Data shown ::
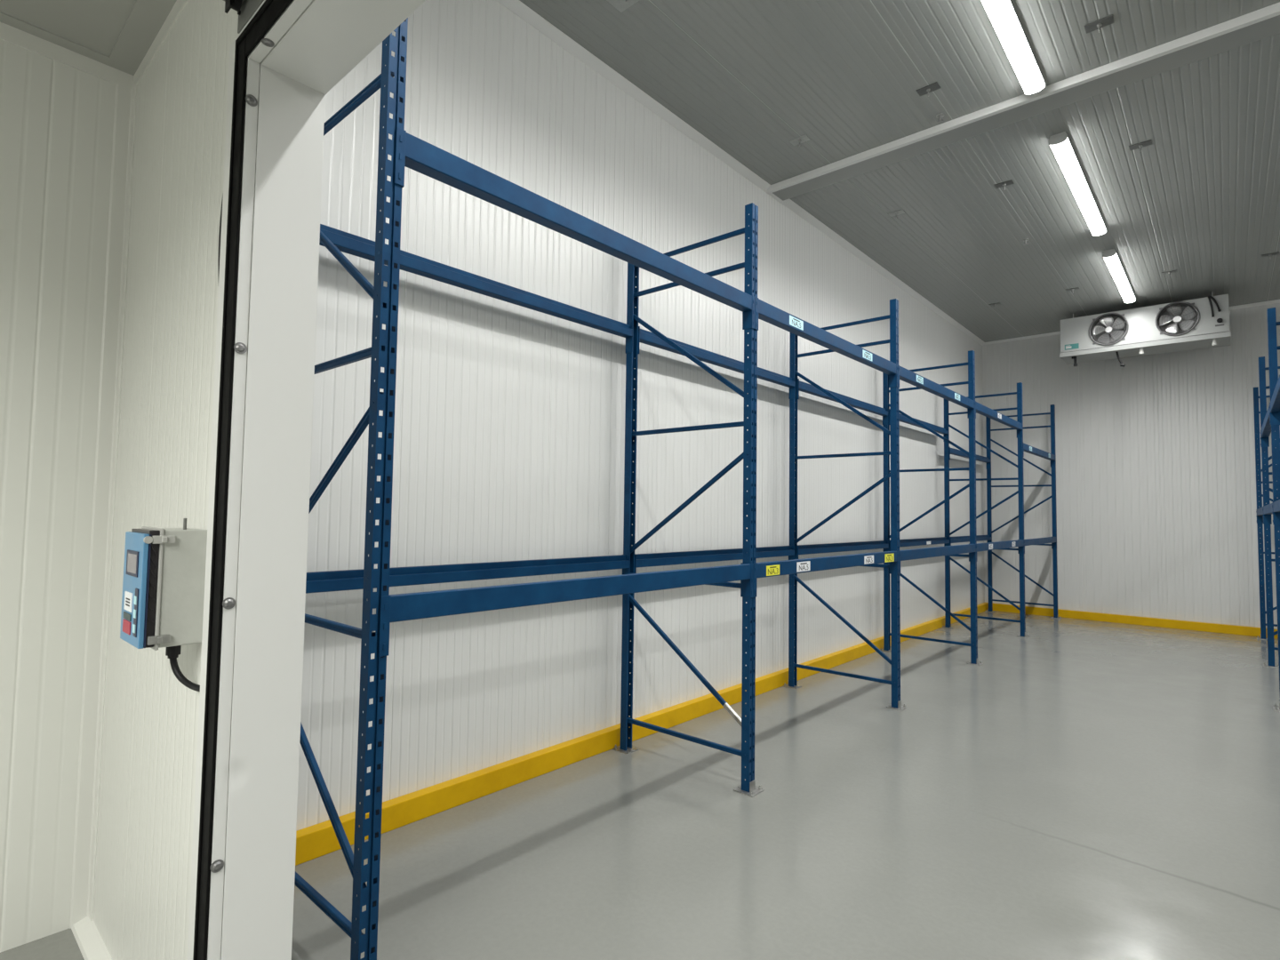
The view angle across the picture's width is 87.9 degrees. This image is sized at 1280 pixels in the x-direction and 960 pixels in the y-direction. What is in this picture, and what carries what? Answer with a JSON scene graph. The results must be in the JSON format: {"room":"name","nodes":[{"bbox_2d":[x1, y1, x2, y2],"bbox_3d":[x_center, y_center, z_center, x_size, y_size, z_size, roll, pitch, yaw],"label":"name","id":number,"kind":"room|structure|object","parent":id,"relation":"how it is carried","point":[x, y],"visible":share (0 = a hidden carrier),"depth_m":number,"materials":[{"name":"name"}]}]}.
{"room":"cold storage room","nodes":[
{"label":"cold storage room","id":0,"kind":"room"},
{"bbox_2d":[0,39,115,952],"bbox_3d":[-3.950,-0.245,0.919,0.150,3.830,5.114,-2,-4,42],"label":"wall","id":1,"kind":"structure","parent":0,"point":[57,118],"depth_m":2.61,"materials":[{"name":"white metal"}]},
{"bbox_2d":[69,82,137,928],"bbox_3d":[-2.199,0.050,2.728,0.062,3.470,0.062,-2,-4,42],"label":"trim","id":2,"kind":"structure","parent":1,"relation":"attached to","point":[125,102],"depth_m":2.74,"materials":[{"name":"white metal"}]},
{"bbox_2d":[0,0,136,55],"bbox_3d":[-1.369,-1.983,-1.262,6.680,0.100,5.114,-2,-4,42],"label":"ceiling","id":3,"kind":"structure","parent":0,"point":[96,25],"depth_m":2.52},
{"bbox_2d":[93,0,238,959],"bbox_3d":[1.556,-0.794,-0.411,9.880,4.954,0.147,-2,-4,42],"label":"wall","id":4,"kind":"structure","parent":0,"point":[147,805],"depth_m":2.26,"materials":[{"name":"white metal"}]},
{"bbox_2d":[0,0,176,75],"bbox_3d":[-1.368,-1.930,-1.266,6.674,0.006,5.114,-2,-4,42],"label":"trim","id":5,"kind":"structure","parent":4,"relation":"attached to","point":[146,19],"depth_m":2.61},
{"bbox_2d":[71,916,111,959],"bbox_3d":[-1.718,1.753,2.197,1.410,0.030,0.058,-2,-4,42],"label":"trim","id":6,"kind":"structure","parent":4,"relation":"attached to","point":[92,946],"depth_m":2.54,"materials":[{"name":"white plastic"}]},
{"bbox_2d":[0,0,188,87],"bbox_3d":[-1.371,-1.898,-1.266,6.680,0.070,5.114,-2,-4,42],"label":"trim","id":7,"kind":"structure","parent":4,"relation":"attached to","point":[12,35],"depth_m":2.66,"materials":[{"name":"white metal"}]},
{"bbox_2d":[120,518,207,692],"bbox_3d":[-1.331,0.344,1.875,0.346,0.474,0.158,-2,-4,42],"label":"control box","id":8,"kind":"object","parent":4,"relation":"attached to","point":[163,598],"visible":0.98,"depth_m":1.85,"materials":[{"name":"grey plastic"}]},
{"bbox_2d":[217,192,223,276],"bbox_3d":[-1.184,-0.723,1.901,0.089,0.525,0.013,-2,-4,42],"label":"cable","id":9,"kind":"object","parent":4,"relation":"attached to","point":[220,234],"visible":0.15,"depth_m":1.92,"materials":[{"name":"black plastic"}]},
{"bbox_2d":[223,0,263,33],"bbox_3d":[0.524,-1.364,0.336,4.390,0.195,0.158,-2,-4,42],"label":"door track","id":10,"kind":"object","parent":4,"relation":"attached to","point":[245,9],"visible":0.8,"depth_m":1.76,"materials":[{"name":"grey metal"}]},
{"bbox_2d":[187,0,425,959],"bbox_3d":[0.189,0.235,0.710,3.458,2.970,0.212,-2,-4,42],"label":"door frame","id":11,"kind":"structure","parent":4,"relation":"in","point":[284,61],"depth_m":1.75,"materials":[{"name":"white metal"}]},
{"bbox_2d":[0,610,1279,959],"bbox_3d":[2.854,1.957,3.469,10.000,0.120,18.350,-2,-4,42],"label":"floor","id":12,"kind":"structure","parent":0,"point":[1086,789],"depth_m":3.54,"materials":[{"name":"grey concrete"}]},
{"bbox_2d":[294,17,407,959],"bbox_3d":[-1.293,-0.027,2.673,1.157,3.645,0.126,-2,-4,42],"label":"upright","id":13,"kind":"object","parent":12,"relation":"on","point":[392,78],"visible":0.48,"depth_m":2.33,"materials":[{"name":"blue paint"}]},
{"bbox_2d":[305,554,630,593],"bbox_3d":[-0.879,0.585,3.881,0.074,0.207,2.408,-2,-4,42],"label":"crossbar","id":14,"kind":"object","parent":13,"relation":"attached to","point":[346,580],"visible":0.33,"depth_m":3.73,"materials":[{"name":"blue paint"}]},
{"bbox_2d":[319,224,633,353],"bbox_3d":[-0.855,-1.084,3.964,0.074,0.207,2.408,-2,-4,42],"label":"crossbar","id":15,"kind":"object","parent":13,"relation":"attached to","point":[345,242],"visible":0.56,"depth_m":3.85,"materials":[{"name":"blue paint"}]},
{"bbox_2d":[612,202,763,797],"bbox_3d":[0.306,0.085,4.476,1.157,3.645,0.126,-2,-4,42],"label":"upright","id":16,"kind":"object","parent":12,"relation":"on","point":[748,787],"visible":0.92,"depth_m":4.30,"materials":[{"name":"metal"}]},
{"bbox_2d":[378,562,753,656],"bbox_3d":[-0.124,0.563,3.213,0.074,0.207,2.408,-2,-4,42],"label":"crossbar","id":17,"kind":"object","parent":16,"relation":"attached to","point":[399,607],"visible":0.99,"depth_m":2.82,"materials":[{"name":"blue paint"}]},
{"bbox_2d":[394,127,755,329],"bbox_3d":[-0.100,-1.106,3.296,0.074,0.207,2.408,-2,-4,42],"label":"crossbar","id":18,"kind":"object","parent":16,"relation":"attached to","point":[418,155],"visible":0.99,"depth_m":2.93,"materials":[{"name":"blue paint"}]},
{"bbox_2d":[631,545,794,573],"bbox_3d":[0.720,0.698,5.684,0.074,0.207,2.408,-2,-4,42],"label":"crossbar","id":19,"kind":"object","parent":16,"relation":"attached to","point":[668,558],"visible":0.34,"depth_m":5.42,"materials":[{"name":"blue paint"}]},
{"bbox_2d":[634,326,795,399],"bbox_3d":[0.744,-0.971,5.767,0.074,0.207,2.408,-2,-4,42],"label":"crossbar","id":20,"kind":"object","parent":16,"relation":"attached to","point":[645,337],"visible":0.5,"depth_m":5.62,"materials":[{"name":"blue paint"}]},
{"bbox_2d":[754,296,897,387],"bbox_3d":[1.499,-0.993,5.098,0.074,0.207,2.408,-2,-4,42],"label":"crossbar","id":21,"kind":"object","parent":16,"relation":"attached to","point":[766,312],"visible":0.98,"depth_m":4.88,"materials":[{"name":"blue paint"}]},
{"bbox_2d":[753,550,898,597],"bbox_3d":[1.475,0.675,5.016,0.074,0.207,2.408,-2,-4,42],"label":"crossbar","id":22,"kind":"object","parent":16,"relation":"attached to","point":[785,567],"visible":1,"depth_m":4.78,"materials":[{"name":"blue paint"}]},
{"bbox_2d":[783,298,906,711],"bbox_3d":[1.905,0.197,6.278,1.157,3.645,0.126,-2,-4,42],"label":"upright","id":23,"kind":"object","parent":12,"relation":"on","point":[893,316],"visible":0.94,"depth_m":6.13,"materials":[{"name":"metal"}]},
{"bbox_2d":[797,378,887,424],"bbox_3d":[2.343,-0.859,7.569,0.074,0.207,2.408,-2,-4,42],"label":"crossbar","id":24,"kind":"object","parent":23,"relation":"attached to","point":[803,387],"visible":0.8,"depth_m":7.55,"materials":[{"name":"blue paint"}]},
{"bbox_2d":[797,540,888,559],"bbox_3d":[2.319,0.810,7.487,0.074,0.207,2.408,-2,-4,42],"label":"crossbar","id":25,"kind":"object","parent":23,"relation":"attached to","point":[829,548],"visible":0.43,"depth_m":7.36,"materials":[{"name":"blue paint"}]},
{"bbox_2d":[897,364,975,418],"bbox_3d":[3.098,-0.881,6.901,0.074,0.207,2.408,-2,-4,42],"label":"crossbar","id":26,"kind":"object","parent":23,"relation":"attached to","point":[904,374],"visible":1,"depth_m":6.79,"materials":[{"name":"blue paint"}]},
{"bbox_2d":[898,544,975,574],"bbox_3d":[3.074,0.788,6.818,0.074,0.207,2.408,-2,-4,42],"label":"crossbar","id":27,"kind":"object","parent":23,"relation":"attached to","point":[971,548],"visible":0.98,"depth_m":6.67,"materials":[{"name":"blue paint"}]},
{"bbox_2d":[880,350,983,665],"bbox_3d":[3.504,0.310,8.081,1.157,3.645,0.126,-2,-4,42],"label":"upright","id":28,"kind":"object","parent":12,"relation":"on","point":[974,660],"visible":0.86,"depth_m":7.95,"materials":[{"name":"metal"}]},
{"bbox_2d":[889,411,948,441],"bbox_3d":[3.942,-0.746,9.372,0.074,0.207,2.408,-2,-4,42],"label":"crossbar","id":29,"kind":"object","parent":28,"relation":"attached to","point":[903,419],"visible":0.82,"depth_m":9.55,"materials":[{"name":"blue paint"}]},
{"bbox_2d":[889,536,949,550],"bbox_3d":[3.918,0.922,9.289,0.074,0.207,2.408,-2,-4,42],"label":"crossbar","id":30,"kind":"object","parent":28,"relation":"attached to","point":[945,540],"visible":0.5,"depth_m":9.35,"materials":[{"name":"blue paint"}]},
{"bbox_2d":[976,539,1023,561],"bbox_3d":[4.673,0.900,8.621,0.074,0.207,2.408,-2,-4,42],"label":"crossbar","id":31,"kind":"object","parent":28,"relation":"attached to","point":[1020,543],"visible":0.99,"depth_m":8.52,"materials":[{"name":"blue paint"}]},
{"bbox_2d":[942,382,1029,638],"bbox_3d":[5.103,0.422,9.883,1.157,3.645,0.126,-2,-4,42],"label":"upright","id":32,"kind":"object","parent":12,"relation":"on","point":[1020,483],"visible":0.93,"depth_m":9.75,"materials":[{"name":"metal"}]},
{"bbox_2d":[949,446,991,469],"bbox_3d":[5.537,-0.357,11.161,0.074,0.207,2.408,-2,-4,42],"label":"crossbar","id":33,"kind":"object","parent":32,"relation":"attached to","point":[952,451],"visible":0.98,"depth_m":11.00,"materials":[{"name":"blue paint"}]},
{"bbox_2d":[950,534,991,545],"bbox_3d":[5.517,1.035,11.092,0.074,0.207,2.408,-2,-4,42],"label":"crossbar","id":34,"kind":"object","parent":32,"relation":"attached to","point":[958,539],"visible":0.48,"depth_m":10.86,"materials":[{"name":"blue paint"}]},
{"bbox_2d":[975,400,1023,438],"bbox_3d":[4.697,-0.769,8.703,0.074,0.207,2.408,-2,-4,42],"label":"crossbar","id":35,"kind":"object","parent":32,"relation":"attached to","point":[980,409],"visible":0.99,"depth_m":8.65,"materials":[{"name":"blue paint"}]},
{"bbox_2d":[1022,442,1055,467],"bbox_3d":[6.292,-0.380,10.492,0.074,0.207,2.408,-2,-4,42],"label":"crossbar","id":36,"kind":"object","parent":32,"relation":"attached to","point":[1027,448],"visible":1,"depth_m":10.49,"materials":[{"name":"blue paint"}]},
{"bbox_2d":[985,404,1061,618],"bbox_3d":[6.702,0.535,11.686,1.157,3.645,0.126,-2,-4,42],"label":"upright","id":37,"kind":"object","parent":12,"relation":"on","point":[1052,475],"visible":0.91,"depth_m":11.56,"materials":[{"name":"metal"}]},
{"bbox_2d":[1024,536,1056,553],"bbox_3d":[6.272,1.013,10.423,0.074,0.207,2.408,-2,-4,42],"label":"crossbar","id":38,"kind":"object","parent":37,"relation":"attached to","point":[1049,540],"visible":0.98,"depth_m":10.40,"materials":[{"name":"blue paint"}]},
{"bbox_2d":[1253,386,1277,639],"bbox_3d":[9.370,0.455,9.301,1.157,3.645,0.126,-2,-4,42],"label":"upright","id":39,"kind":"object","parent":12,"relation":"on","point":[1262,608],"visible":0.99,"depth_m":9.61,"materials":[{"name":"metal"}]},
{"bbox_2d":[1256,506,1263,523],"bbox_3d":[8.194,0.472,8.733,0.074,0.207,2.408,-2,-4,42],"label":"crossbar","id":40,"kind":"object","parent":39,"relation":"attached to","point":[1260,512],"visible":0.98,"depth_m":9.59,"materials":[{"name":"blue paint"}]},
{"bbox_2d":[1258,356,1279,668],"bbox_3d":[7.772,0.343,7.500,1.157,3.645,0.126,-2,-4,42],"label":"upright","id":41,"kind":"object","parent":12,"relation":"on","point":[1262,368],"visible":0.89,"depth_m":7.80,"materials":[{"name":"metal"}]},
{"bbox_2d":[1260,406,1271,447],"bbox_3d":[6.609,-0.549,6.977,0.074,0.207,2.408,-2,-4,42],"label":"crossbar","id":42,"kind":"object","parent":41,"relation":"attached to","point":[1266,428],"visible":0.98,"depth_m":7.41,"materials":[{"name":"blue paint"}]},
{"bbox_2d":[1262,502,1273,524],"bbox_3d":[6.596,0.360,6.932,0.074,0.207,2.408,-2,-4,42],"label":"crossbar","id":43,"kind":"object","parent":41,"relation":"attached to","point":[1268,510],"visible":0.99,"depth_m":7.60,"materials":[{"name":"blue paint"}]},
{"bbox_2d":[1266,307,1279,711],"bbox_3d":[6.175,0.231,5.699,1.157,3.645,0.126,-2,-4,42],"label":"upright","id":44,"kind":"object","parent":12,"relation":"on","point":[1272,323],"visible":0.91,"depth_m":6.04,"materials":[{"name":"metal"}]},
{"bbox_2d":[1269,375,1279,425],"bbox_3d":[5.011,-0.661,5.176,0.074,0.207,2.408,-2,-4,42],"label":"crossbar","id":45,"kind":"object","parent":44,"relation":"attached to","point":[1275,403],"visible":1,"depth_m":5.84,"materials":[{"name":"blue paint"}]},
{"bbox_2d":[1272,499,1279,525],"bbox_3d":[4.998,0.248,5.131,0.074,0.207,2.408,-2,-4,42],"label":"crossbar","id":46,"kind":"object","parent":44,"relation":"attached to","point":[1276,504],"visible":1,"depth_m":6.00,"materials":[{"name":"blue paint"}]},
{"bbox_2d":[296,0,984,831],"bbox_3d":[2.125,-0.387,7.650,0.150,4.954,12.985,-2,-4,42],"label":"wall","id":47,"kind":"structure","parent":0,"point":[509,433],"depth_m":4.56,"materials":[{"name":"white metal"}]},
{"bbox_2d":[295,602,988,865],"bbox_3d":[2.173,2.019,7.455,0.075,0.130,12.689,-2,-4,42],"label":"baseboard","id":48,"kind":"structure","parent":47,"relation":"attached to","point":[313,842],"depth_m":4.24,"materials":[{"name":"yellow paint"}]},
{"bbox_2d":[496,0,984,345],"bbox_3d":[2.238,-2.838,7.700,0.060,0.050,12.689,-2,-4,42],"label":"trim","id":49,"kind":"structure","parent":47,"relation":"attached to","point":[517,7],"depth_m":5.60,"materials":[{"name":"white metal"}]},
{"bbox_2d":[765,1,1279,193],"bbox_3d":[4.933,-3.006,3.409,9.790,0.060,0.045,-2,-4,42],"label":"ceiling beam","id":50,"kind":"structure","parent":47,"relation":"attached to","point":[1272,11],"depth_m":4.99,"materials":[{"name":"white metal"}]},
{"bbox_2d":[772,15,1279,200],"bbox_3d":[5.026,-3.012,3.514,9.790,0.035,0.295,-2,-4,42],"label":"ceiling beam","id":51,"kind":"structure","parent":47,"relation":"attached to","point":[1270,27],"depth_m":5.15,"materials":[{"name":"grey metal"}]},
{"bbox_2d":[519,0,1279,342],"bbox_3d":[5.882,-3.030,4.482,10.090,0.120,12.986,-2,-4,42],"label":"ceiling","id":52,"kind":"structure","parent":0,"point":[1201,202],"depth_m":5.61,"materials":[{"name":"white metal"}]},
{"bbox_2d":[606,0,639,12],"bbox_3d":[-0.088,-3.052,4.219,0.220,0.035,0.140,-2,-4,42],"label":"hanger","id":53,"kind":"object","parent":52,"relation":"attached to","point":[621,5],"visible":1,"depth_m":4.27,"materials":[{"name":"metal"}]},
{"bbox_2d":[789,135,810,146],"bbox_3d":[1.395,-2.939,5.798,0.156,0.060,0.090,-2,-4,42],"label":"hanger","id":54,"kind":"object","parent":52,"relation":"attached to","point":[803,139],"visible":1,"depth_m":5.79,"materials":[{"name":"metal"}]},
{"bbox_2d":[888,209,904,218],"bbox_3d":[2.769,-2.852,7.163,0.156,0.060,0.090,-2,-4,42],"label":"hanger","id":55,"kind":"object","parent":52,"relation":"attached to","point":[900,212],"visible":1,"depth_m":7.15,"materials":[{"name":"metal"}]},
{"bbox_2d":[916,81,941,96],"bbox_3d":[2.207,-2.963,5.080,0.156,0.060,0.090,-2,-4,42],"label":"hanger","id":56,"kind":"object","parent":52,"relation":"attached to","point":[934,86],"visible":1,"depth_m":5.08,"materials":[{"name":"metal"}]},
{"bbox_2d":[936,112,943,123],"bbox_3d":[2.447,-2.945,5.413,0.060,0.056,0.060,-2,-4,42],"label":"stud","id":57,"kind":"object","parent":52,"relation":"attached to","point":[940,116],"visible":1,"depth_m":5.41,"materials":[{"name":"metal"}]},
{"bbox_2d":[988,302,1000,307],"bbox_3d":[5.434,-2.664,10.167,0.156,0.060,0.090,-2,-4,42],"label":"hanger","id":58,"kind":"object","parent":52,"relation":"attached to","point":[998,303],"visible":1,"depth_m":10.17,"materials":[{"name":"metal"}]},
{"bbox_2d":[994,179,1014,189],"bbox_3d":[3.571,-2.873,6.507,0.156,0.060,0.090,-2,-4,42],"label":"hanger","id":59,"kind":"object","parent":52,"relation":"attached to","point":[1008,182],"visible":1,"depth_m":6.50,"materials":[{"name":"metal"}]},
{"bbox_2d":[981,0,1045,95],"bbox_3d":[2.158,-2.998,4.074,0.136,0.091,2.430,-2,-4,42],"label":"ceiling light","id":60,"kind":"object","parent":52,"relation":"attached to","point":[1002,14],"visible":1,"depth_m":4.47,"materials":[{"name":"grey plastic"}]},
{"bbox_2d":[1065,287,1079,293],"bbox_3d":[6.164,-2.689,9.453,0.156,0.060,0.090,-2,-4,42],"label":"hanger","id":61,"kind":"object","parent":52,"relation":"attached to","point":[1076,288],"visible":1,"depth_m":9.45,"materials":[{"name":"metal"}]},
{"bbox_2d":[1048,131,1106,236],"bbox_3d":[4.352,-2.844,6.547,0.136,0.091,2.430,-2,-4,42],"label":"ceiling light","id":62,"kind":"object","parent":52,"relation":"attached to","point":[1060,143],"visible":1,"depth_m":6.28,"materials":[{"name":"grey plastic"}]},
{"bbox_2d":[1084,14,1114,33],"bbox_3d":[3.035,-2.985,4.388,0.156,0.060,0.090,-2,-4,42],"label":"hanger","id":63,"kind":"object","parent":52,"relation":"attached to","point":[1096,25],"visible":1,"depth_m":4.38,"materials":[{"name":"metal"}]},
{"bbox_2d":[1102,248,1135,303],"bbox_3d":[6.440,-2.697,8.901,0.136,0.091,2.270,-2,-4,42],"label":"ceiling light","id":64,"kind":"object","parent":52,"relation":"attached to","point":[1110,257],"visible":1,"depth_m":8.67,"materials":[{"name":"grey plastic"}]},
{"bbox_2d":[1128,139,1151,151],"bbox_3d":[4.371,-2.896,5.799,0.156,0.060,0.090,-2,-4,42],"label":"hanger","id":65,"kind":"object","parent":52,"relation":"attached to","point":[1140,145],"visible":1,"depth_m":5.79,"materials":[{"name":"metal"}]},
{"bbox_2d":[1059,291,1230,367],"bbox_3d":[7.633,-2.212,10.114,2.025,1.023,0.685,-2,-4,42],"label":"evaporator","id":66,"kind":"object","parent":52,"relation":"attached to","point":[1202,323],"visible":1,"depth_m":9.87,"materials":[{"name":"grey metal"}]},
{"bbox_2d":[1059,331,1230,364],"bbox_3d":[7.637,-1.988,10.112,2.025,0.064,0.662,-2,-4,42],"label":"drip tray","id":67,"kind":"object","parent":66,"relation":"on","point":[1177,343],"depth_m":9.94,"materials":[{"name":"white metal"}]},
{"bbox_2d":[1161,270,1177,274],"bbox_3d":[6.984,-2.712,8.755,0.156,0.060,0.090,-2,-4,42],"label":"hanger","id":68,"kind":"object","parent":52,"relation":"attached to","point":[1172,271],"visible":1,"depth_m":8.75,"materials":[{"name":"metal"}]},
{"bbox_2d":[1261,251,1279,258],"bbox_3d":[7.711,-2.733,8.124,0.156,0.060,0.090,-2,-4,42],"label":"hanger","id":69,"kind":"object","parent":52,"relation":"attached to","point":[1276,252],"visible":1,"depth_m":8.12,"materials":[{"name":"metal"}]},
{"bbox_2d":[982,303,1279,629],"bbox_3d":[10.100,-0.197,9.152,9.790,4.954,0.150,-2,-4,42],"label":"wall","id":70,"kind":"structure","parent":0,"point":[1156,499],"depth_m":10.80,"materials":[{"name":"white metal"}]},
{"bbox_2d":[984,299,1279,344],"bbox_3d":[10.072,-2.655,9.203,9.790,0.040,0.040,-2,-4,42],"label":"trim","id":71,"kind":"structure","parent":70,"relation":"attached to","point":[1276,300],"depth_m":11.68,"materials":[{"name":"white metal"}]},
{"bbox_2d":[992,602,1277,638],"bbox_3d":[9.990,2.207,8.949,9.640,0.130,0.075,-2,-4,42],"label":"baseboard","id":72,"kind":"structure","parent":70,"relation":"attached to","point":[1234,629],"depth_m":10.63,"materials":[{"name":"yellow paint"}]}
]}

Aim of the task :: Provide only the number of lines from the material above that include the word "cold".

Answer box :: 2